- Central banks remain “front and centre”
- Loonie penalized by crude prices
- 25% fall in oil prices adds +0.3% to U.S GDP
- Demons of deflation persist
Friday’s surprising +2.8% annualized Canadian gross domestic product (GDP) gain in the third quarter is unlikely to persuade Governor Stephen Poloz at the Bank of Canada (BoC) to change course anytime soon. Canada’s is a commodity-rich and sensitive economy. With oil representing about +20% of Canadian exports, the recent slide in energy prices is weighing on Canada’s terms of trade. The big driver for growth in the third quarter was net exports, which added +0.9% to Canada’s overall growth.
Over the past few months, plummeting energy prices are having a “net” negative impact on the economy north of the U.S. border and its currency, the “loonie.” The CAD ($1.1410) is trading lower, despite Friday’s better-than-expected GDP report in this holiday shortened trading week. Immediately after the release, the CAD did find some outright traction. Nevertheless, the weight of crude prices is having a much greater negative impact, supported obviously by OPEC’s (Organization of the Petroleum Exporting Countries) decision to not cut its production target.

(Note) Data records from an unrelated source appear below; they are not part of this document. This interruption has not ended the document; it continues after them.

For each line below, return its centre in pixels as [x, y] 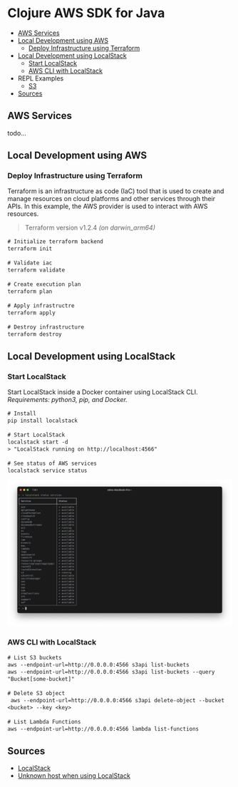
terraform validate [36, 270]
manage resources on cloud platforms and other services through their [112, 199]
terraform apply [31, 313]
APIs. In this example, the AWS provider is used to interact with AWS [108, 206]
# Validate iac [30, 263]
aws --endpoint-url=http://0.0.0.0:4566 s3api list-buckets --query [111, 672]
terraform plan [30, 292]
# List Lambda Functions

On Thursday, OPEC oil ministers maintained the existing daily production of +30M bpd quota.
Loonie to End Its Bull Cycle
Technical analysts believe that a USD/CAD daily close north of Thursday evening’s $1.1324 print sends a strong signal to the market that the loonie’s recent bullish run has come to an end. The trend reversal will now target this year’s USD/CAD high ($1.1465). Despite the energy sector’s growing importance to the U.S. economy, many believe that the recent drop in crude prices will be a net gain for American economic growth. With crude prices falling -25% in recent months, it equates to approximately -$75 billion in tax cuts for the U.S. consumer, or it adds +0.3% to U.S. GDP in the coming year. Regardless, the market will be required to follow U.S. yields to gauge the big dollar’s overall strength. The demons of deflation in Europe and Japan will not be powering global yields higher anytime soon.
What to Expect Next Week
Be ready to hit the ground running next week. The bulk of the market’s attention will again be on central bank decisions and reactions. It all starts with the Swiss National Bank on Sunday. No matter which way the gold referendum vote goes, investors will want to cash in on some of their longstanding positions. Meanwhile, the Reserve Bank of Australia’s rate decision will kickstart Australasia’s week. The Bank of England, European Central Bank, and BoC will all make public statements in middle of the week before giving way to the granddaddy of economic indicators: the U.S. nonfarm payrolls report on Friday.